There were many remarkable people at Bletchley Park. But in early 1943, two extraordinarily gifted men came together to create Colossus, the world’s first electronic digital computer. Alan Turing did not, as is sometimes assumed, have any role in the construction of Colossus. A telephone engineer called Tommy Flowers built the computer, working on specifications laid down by Max Newman, a Cambridge mathematician. Told that it might affect the course of the war, Flowers had Colossus up and running by the end of 1943. The full details of that story remained secret until only very recently. Even now, Colossus remains something of a ‘missing dimension’ in computing history. Books claiming that the American ENIAC computer was the first electronic digital computer continue to be published. This chapter, by the distinguished computer historian Professor Jack Copeland, tells the true story of the birth of the modern computer.
MS
Colossus was the world’s first large-scale electronic digital computer.
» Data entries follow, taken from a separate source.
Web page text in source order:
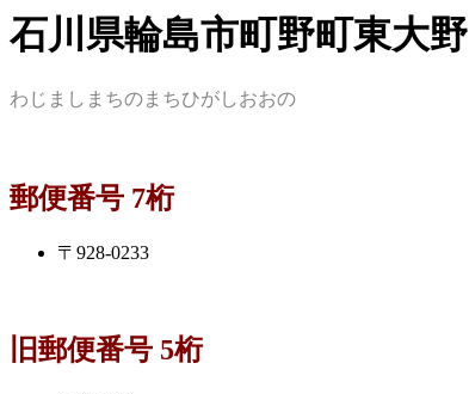
石川県輪島市町野町東大野
わじましまちのまちひがしおおの
郵便番号 7桁
〒928-0233
旧郵便番号 5桁
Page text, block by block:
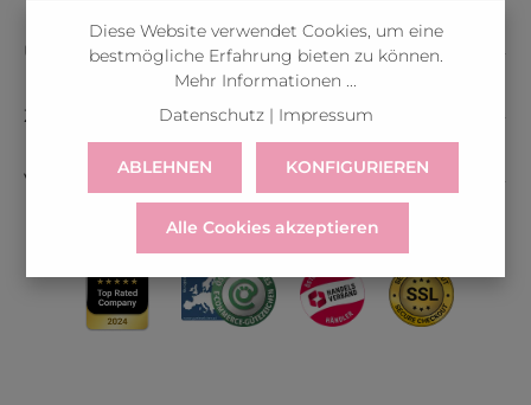
ÜBER ALINA
ZAHLUNGSARTEN
VERSANDARTEN
Diese Website verwendet Cookies, um eine
bestmögliche Erfahrung bieten zu können.
Mehr Informationen ...
Datenschutz| Impressum
ABLEHNEN KONFIGURIEREN
Alle Cookies akzeptieren
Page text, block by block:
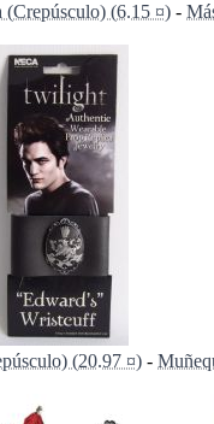
(6.15 ¤) -
(20.97 ¤) -
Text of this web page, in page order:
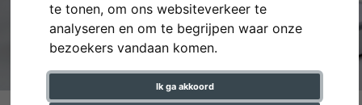
te tonen, om ons websiteverkeer te
analyseren en om te begrijpen waar onze
bezoekers vandaan komen.
Ik ga akkoord
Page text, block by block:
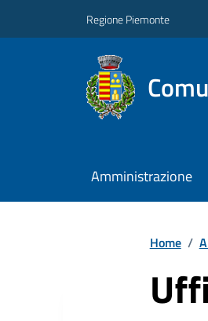
Regione Piemonte
Amministrazione
Home /
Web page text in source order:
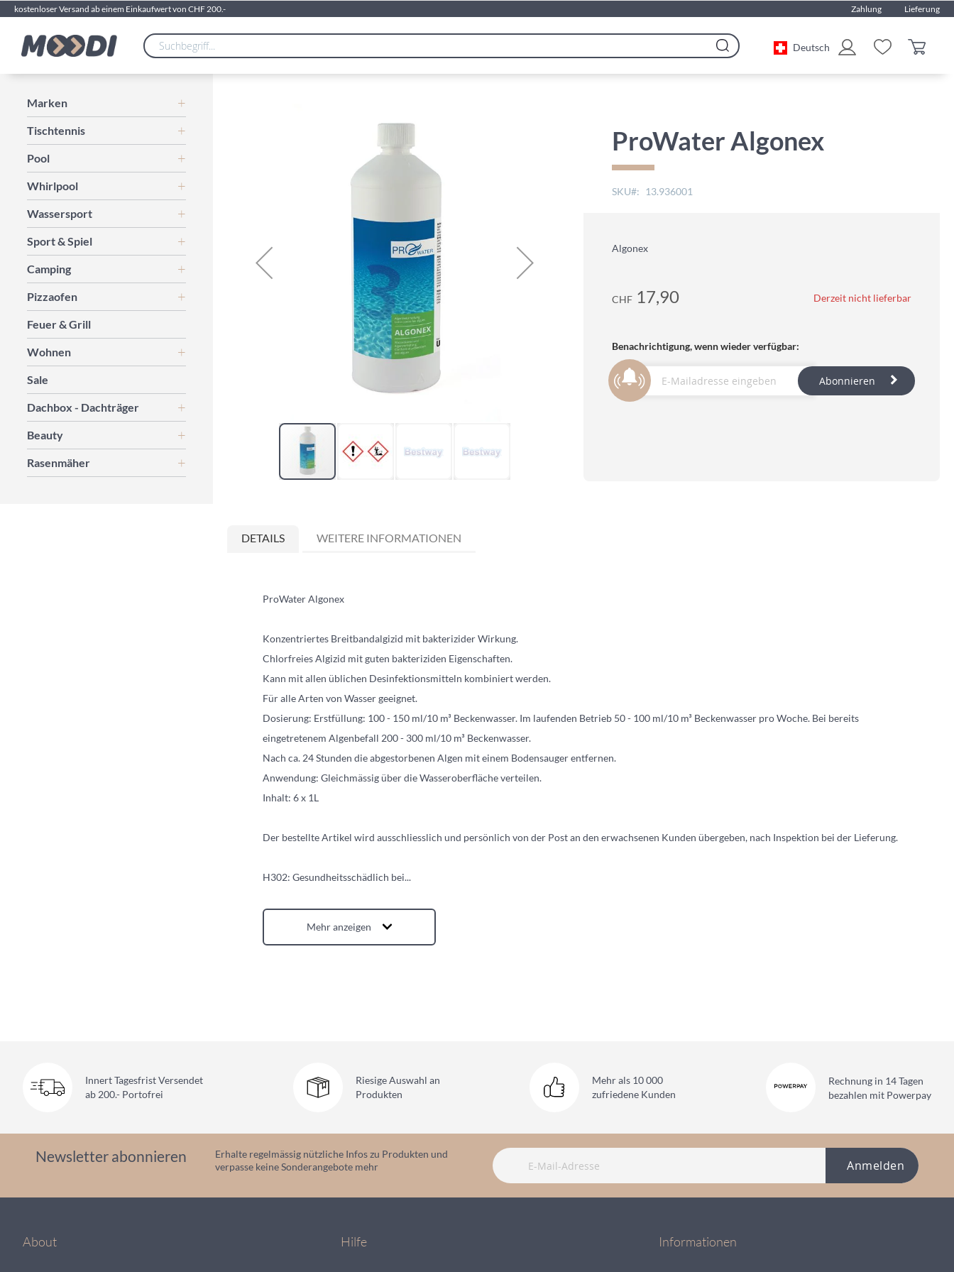
kostenloser Versand ab einem Einkaufwert von CHF 200.- Zahlung Lieferung
Search
Deutsch
ProWater Algonex
SKU 13.936001
Algonex
CHF 17,90 Derzeit nicht lieferbar
Benachrichtigung, wenn wieder verfügbar:
Abonnieren
Bildgalerie
DETAILS
ProWater Algonex
Konzentriertes Breitbandalgizid mit bakterizider Wirkung.
Chlorfreies Algizid mit guten bakteriziden Eigenschaften.
Kann mit allen üblichen Desinfektionsmitteln kombiniert werden.
Für alle Arten von Wasser geeignet.
Dosierung: Erstfüllung: 100 - 150 ml/10 m³ Beckenwasser. Im laufenden Betrieb 50 - 100 ml/10 m³ Beckenwasser pro Woche. Bei bereits
eingetretenem Algenbefall 200 - 300 ml/10 m³ Beckenwasser.
Nach ca. 24 Stunden die abgestorbenen Algen mit einem Bodensauger entfernen.
Anwendung: Gleichmässig über die Wasseroberfläche verteilen.
Inhalt: 6 x 1L
Der bestellte Artikel wird ausschliesslich und persönlich von der Post an den erwachsenen Kunden übergeben, nach Inspektion bei der Lieferung.
H302: Gesundheitsschädlich bei...
Mehr anzeigen
WEITERE INFORMATIONEN
Marken
Tischtennis
Pool
Whirlpool
Wassersport
Sport & Spiel
Camping
Pizzaofen
Feuer & Grill
Wohnen
Sale
Dachbox - Dachträger
Beauty
Rasenmäher
Innert Tagesfrist Versendet
ab 200.- Portofrei
Riesige Auswahl an
Produkten
Mehr als 10 000
zufriedene Kunden
Rechnung in 14 Tagen
bezahlen mit Powerpay
Newsletter abonnieren
Erhalte regelmässig nützliche Infos zu Produkten und
verpasse keine Sonderangebote mehr
Anmelden
About Hilfe Informationen

In the hands of the Bletchley Park codebreakers, it gave the Allies access to the most secret German radio communications, including messages from Hitler to his front-line generals. It was built during 1943 by Thomas (Tommy) Flowers and his team of engineers and wiremen, a ‘band of brothers’ who worked in utmost secrecy and at terrific speed. The construction of the machine took them ten months, working day and night, pushing themselves until (as Flowers said) their ‘eyes dropped out’. In January 1944, the racks of electronic components were transferred from Flowers’ workshops at the Post Office Research Station at Dollis Hill, north London, to Bletchley Park, where Colossus was assembled by Flowers’ engineers. Despite its complexity, and the fact that no such machine had previously been attempted, the computer was in working order almost straight away – testimony to the quality of Flowers’ design and the accuracy of the engineering work carried out at Dollis Hill. The name ‘Colossus’ was certainly apt: the machine was the size of a small room and weighed approximately a ton. By February 1944 Colossus was in use by the codebreakers of the Newmanry, a Bletchley section named after its head and founder, Cambridge mathematician Maxwell (Max) Newman.